First, take note that the given system has multiple equilibrium points at $x_{1} = 0$ and $x_{2} = \pi n$, where $n \in \mathbb{Z}$ due to the trigonometric function. I'm unsure if you can try the following.
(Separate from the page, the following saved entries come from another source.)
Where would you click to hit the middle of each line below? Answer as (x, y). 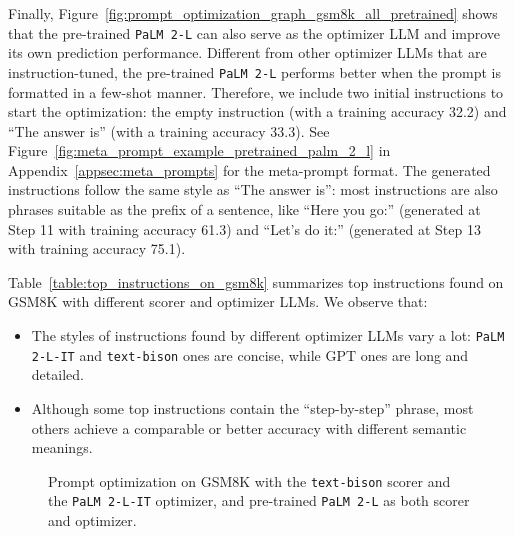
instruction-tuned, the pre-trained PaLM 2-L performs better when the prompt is (254, 71)
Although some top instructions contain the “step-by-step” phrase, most (252, 407)
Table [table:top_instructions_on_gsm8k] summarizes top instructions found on (256, 281)
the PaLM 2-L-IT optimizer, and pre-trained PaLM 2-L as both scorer (259, 500)
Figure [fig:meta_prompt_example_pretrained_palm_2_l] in (199, 150)
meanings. (62, 447)
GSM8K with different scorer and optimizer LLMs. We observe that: (218, 301)
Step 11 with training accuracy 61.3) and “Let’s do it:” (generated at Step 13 (244, 228)
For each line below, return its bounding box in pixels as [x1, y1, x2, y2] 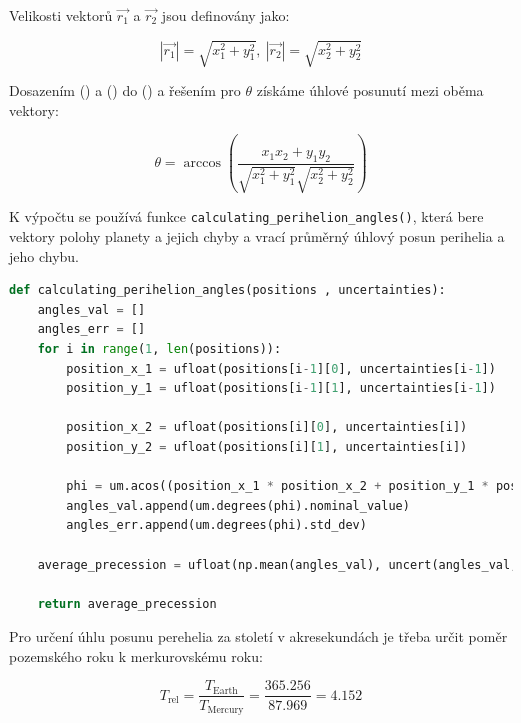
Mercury [207, 705, 244, 715]
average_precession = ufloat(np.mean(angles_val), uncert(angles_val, [37, 557, 518, 572]
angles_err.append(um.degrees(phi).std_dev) [66, 518, 367, 533]
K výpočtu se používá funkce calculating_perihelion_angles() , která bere [9, 206, 484, 227]
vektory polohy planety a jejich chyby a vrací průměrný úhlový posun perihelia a [9, 226, 505, 247]
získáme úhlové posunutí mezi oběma [256, 80, 484, 101]
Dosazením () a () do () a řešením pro [9, 80, 241, 101]
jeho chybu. [9, 245, 80, 266]
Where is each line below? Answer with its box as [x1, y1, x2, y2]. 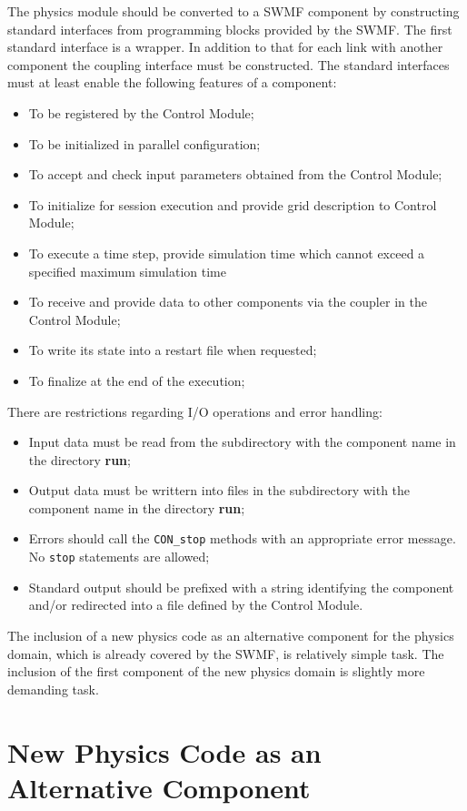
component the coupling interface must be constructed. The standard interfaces [7, 55, 450, 74]
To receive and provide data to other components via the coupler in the [28, 292, 427, 311]
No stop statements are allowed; [28, 547, 210, 566]
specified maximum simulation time [28, 261, 226, 280]
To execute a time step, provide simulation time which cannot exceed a [28, 243, 425, 262]
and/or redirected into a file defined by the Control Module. [28, 595, 363, 614]
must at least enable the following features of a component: [7, 73, 337, 92]
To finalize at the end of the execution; [28, 370, 245, 390]
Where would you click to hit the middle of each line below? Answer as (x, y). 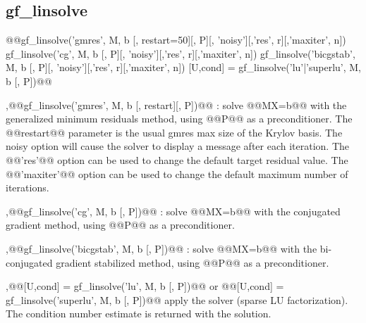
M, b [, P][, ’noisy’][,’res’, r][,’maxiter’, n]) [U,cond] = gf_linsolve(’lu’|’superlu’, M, (184, 67)
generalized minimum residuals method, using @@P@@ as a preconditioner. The (179, 119)
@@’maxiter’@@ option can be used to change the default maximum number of (177, 173)
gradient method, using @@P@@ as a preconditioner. (120, 225)
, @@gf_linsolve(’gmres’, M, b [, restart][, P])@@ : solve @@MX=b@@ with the (176, 104)
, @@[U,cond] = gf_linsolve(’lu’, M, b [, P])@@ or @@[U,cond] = (145, 286)
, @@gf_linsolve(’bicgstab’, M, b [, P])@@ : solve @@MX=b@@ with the (161, 248)
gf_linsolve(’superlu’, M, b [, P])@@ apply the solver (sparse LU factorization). (177, 299)
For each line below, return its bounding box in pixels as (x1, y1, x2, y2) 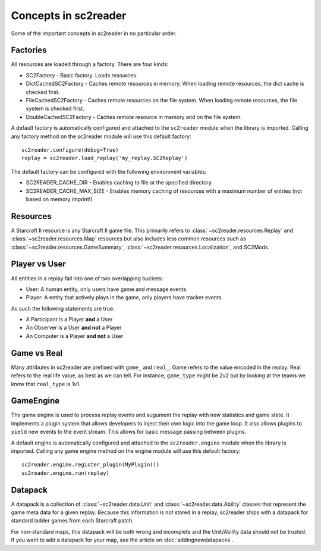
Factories (11, 45, 47, 55)
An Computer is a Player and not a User (26, 332, 124, 339)
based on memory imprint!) (26, 195, 93, 202)
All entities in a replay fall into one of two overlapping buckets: (11, 274, 163, 282)
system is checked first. (26, 105, 84, 112)
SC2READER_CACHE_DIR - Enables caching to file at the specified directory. (26, 179, 213, 186)
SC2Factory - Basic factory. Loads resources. (26, 71, 138, 79)
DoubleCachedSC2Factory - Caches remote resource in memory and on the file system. (26, 113, 242, 120)
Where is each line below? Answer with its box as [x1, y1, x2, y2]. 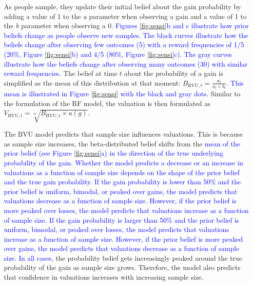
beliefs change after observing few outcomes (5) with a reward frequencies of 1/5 [4, 39, 244, 50]
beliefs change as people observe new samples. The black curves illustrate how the [4, 30, 249, 40]
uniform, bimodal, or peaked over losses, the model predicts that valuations [4, 224, 229, 234]
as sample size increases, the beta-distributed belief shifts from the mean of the [4, 138, 240, 148]
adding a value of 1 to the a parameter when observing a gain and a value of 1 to [4, 11, 247, 21]
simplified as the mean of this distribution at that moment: [4, 77, 181, 88]
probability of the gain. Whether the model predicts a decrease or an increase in [4, 157, 243, 167]
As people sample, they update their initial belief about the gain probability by [4, 1, 241, 11]
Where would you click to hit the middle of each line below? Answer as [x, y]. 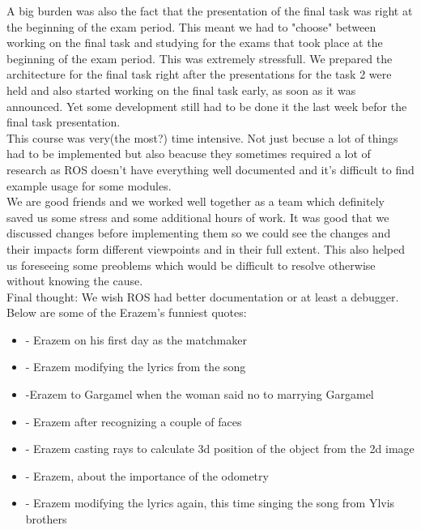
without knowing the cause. [75, 281]
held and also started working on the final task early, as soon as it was [181, 90]
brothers [46, 519]
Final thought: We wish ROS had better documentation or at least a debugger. [203, 296]
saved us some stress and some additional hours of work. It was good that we [198, 217]
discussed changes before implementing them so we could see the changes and [199, 233]
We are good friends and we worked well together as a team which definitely [196, 201]
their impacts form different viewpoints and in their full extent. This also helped [206, 248]
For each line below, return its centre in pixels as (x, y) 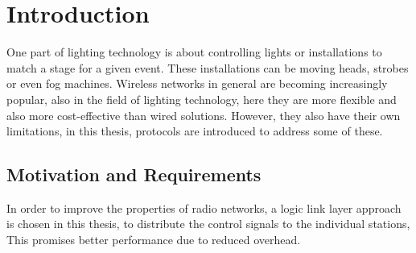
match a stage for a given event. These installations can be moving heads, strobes (208, 67)
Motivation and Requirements (134, 174)
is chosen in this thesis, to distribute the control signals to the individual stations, (208, 224)
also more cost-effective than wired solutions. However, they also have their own (204, 115)
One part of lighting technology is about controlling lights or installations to (194, 52)
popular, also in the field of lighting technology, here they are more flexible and (202, 99)
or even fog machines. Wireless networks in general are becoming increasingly (197, 83)
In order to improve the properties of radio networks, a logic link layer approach (204, 207)
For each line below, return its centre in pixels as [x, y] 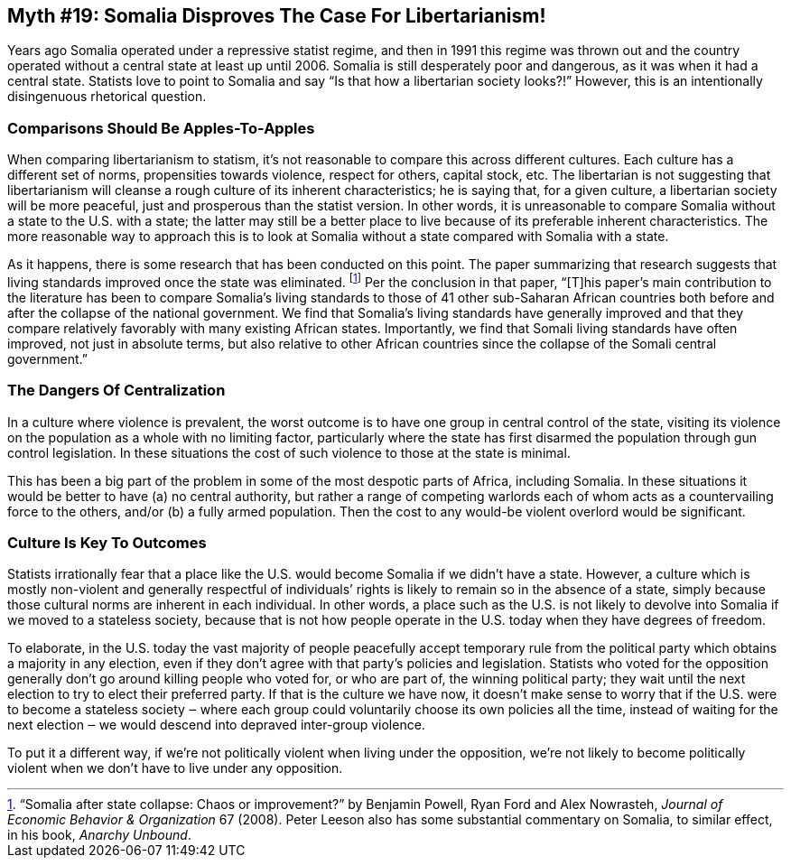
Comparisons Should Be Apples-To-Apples [161, 128]
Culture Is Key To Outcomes [107, 542]
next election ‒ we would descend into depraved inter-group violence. [216, 725]
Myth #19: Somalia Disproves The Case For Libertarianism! [277, 16]
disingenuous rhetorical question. [107, 97]
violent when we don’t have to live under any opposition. [175, 768]
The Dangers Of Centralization [116, 391]
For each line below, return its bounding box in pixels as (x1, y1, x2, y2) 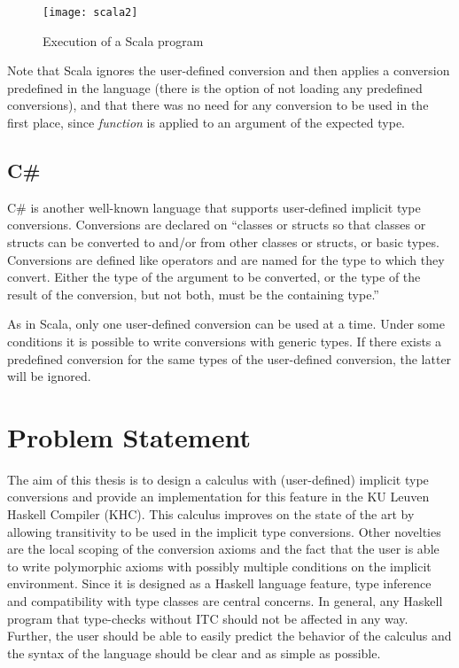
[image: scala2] (43, 6, 138, 19)
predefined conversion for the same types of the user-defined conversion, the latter (7, 349, 452, 368)
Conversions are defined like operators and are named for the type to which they (7, 250, 445, 268)
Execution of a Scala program (43, 31, 204, 50)
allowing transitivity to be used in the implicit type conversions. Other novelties (7, 522, 441, 540)
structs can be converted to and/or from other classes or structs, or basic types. (7, 233, 440, 252)
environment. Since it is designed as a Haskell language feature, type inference (7, 574, 432, 593)
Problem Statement (7, 418, 251, 454)
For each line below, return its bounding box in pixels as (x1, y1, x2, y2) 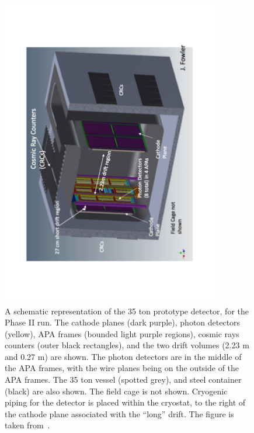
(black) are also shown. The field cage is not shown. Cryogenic (5, 384, 228, 397)
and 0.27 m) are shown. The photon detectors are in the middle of (5, 350, 242, 362)
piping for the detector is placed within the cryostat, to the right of (5, 396, 246, 408)
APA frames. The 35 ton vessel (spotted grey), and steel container (5, 373, 242, 386)
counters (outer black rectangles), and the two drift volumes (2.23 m (5, 339, 249, 351)
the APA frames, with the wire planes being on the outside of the (5, 362, 239, 374)
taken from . (5, 419, 50, 431)
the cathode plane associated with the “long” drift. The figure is (5, 407, 234, 420)
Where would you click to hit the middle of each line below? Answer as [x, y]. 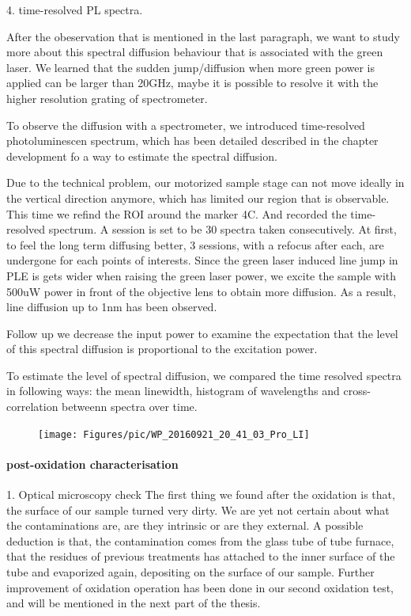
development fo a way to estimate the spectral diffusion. [142, 156]
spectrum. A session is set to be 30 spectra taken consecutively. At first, [222, 229]
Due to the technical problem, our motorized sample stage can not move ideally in [205, 183]
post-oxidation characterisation [92, 464]
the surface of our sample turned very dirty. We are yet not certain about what [198, 510]
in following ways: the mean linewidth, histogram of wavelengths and [173, 391]
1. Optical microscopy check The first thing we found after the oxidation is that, [201, 494]
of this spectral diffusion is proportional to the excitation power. [162, 349]
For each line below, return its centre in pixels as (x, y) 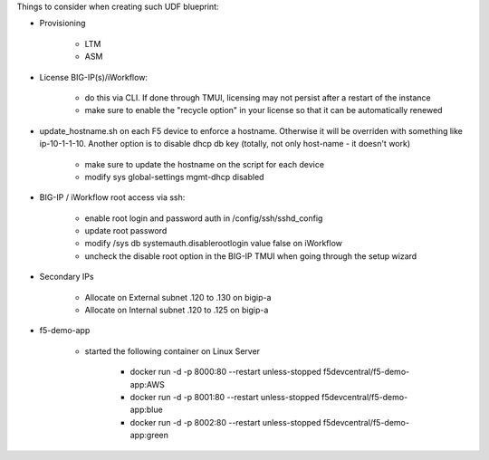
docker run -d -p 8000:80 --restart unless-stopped (225, 372)
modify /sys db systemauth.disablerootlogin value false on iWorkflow (214, 244)
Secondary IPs (67, 277)
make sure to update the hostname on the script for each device (205, 164)
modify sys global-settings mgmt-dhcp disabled (174, 177)
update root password (126, 231)
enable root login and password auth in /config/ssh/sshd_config (204, 218)
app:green (149, 436)
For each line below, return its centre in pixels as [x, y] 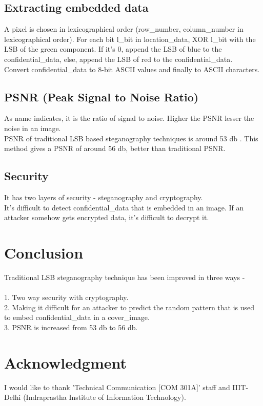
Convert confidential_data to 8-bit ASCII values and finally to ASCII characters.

Let
$$ y = \sin(x_{2}) \iff \sin^{-1}\left(y\right) = x_{2} $$
and
$$ \dot{y} = \cos(x_{2}) \dot{x_{2}} = \cos(\sin^{-1}\left(y\right)) \left(- x_{1} - y\right) $$
which can be expressed as
$$ \dot{y} = \sqrt{1 - y^{2}} \left(- x_{1} - y\right) $$
Thus, the dynamical model can be transformed to
$$ \left[\matrix{\dot{x}_{1} \cr \dot{y}}\right] = \left[\matrix{y \cr \sqrt{1 - y^{2}} \left(- x_{1} - y\right)}\right] $$
Since the square root of any real number cannot be negative, the stability analysis is performed for $|y| < 1$. Consider the Lyapunov function candidate:
$$ V = \frac{1}{2} x_{1}^{2} + 1 - \sqrt{1 - y^{2}} > 0 $$
The derivative of V along the trajectories of the system is given by
$$ \dot{V} = x_{1} \dot{x}_{1} + \frac{y}{\sqrt{1 - y^{2}}} \dot{y} $$
$$ \dot{V} = x_{1} y + \frac{y}{\sqrt{1 - y^{2}}} \sqrt{1 - y^{2}} \left(- x_{1} - y\right) $$
$$ \dot{V} = x_{1} y - x_{1} y - y^{2} $$
$$ \dot{V} = - y^{2} \leq 0 $$
Since $\dot{V}$ is negative semidefinite, by applying LaSalle’s invariance principle, it can be shown that that no trajectory can stay identically at points where $V = 0$, except at the origin, and the origin is asymptotically stable for $|y| < 1$.
From
$$ \dot{x}_{2} = - x_{1} - \sin(x_{2}) $$
and $|\sin(x_{2})| < 1$ for $- \frac{\pi}{2} < x_{2} < \frac{\pi}{2}$, one can guarantee that $\lim_{t \to \infty} x_{1}(t) = 0$ and $\lim_{t \to \infty} x_{2}(t) = 0$ hold in the region of attraction of the sets $- 1 \leq x_{1} \leq 1$ and $- \frac{\pi}{2} < x_{2} < \frac{\pi}{2}$. However, if $|x_{1}| > 1$, then $x_{2}$ may converge to $\lim_{t \to \infty} x_{2}(t) = 2 \pi n$, where $n \in \mathbb{Z}$.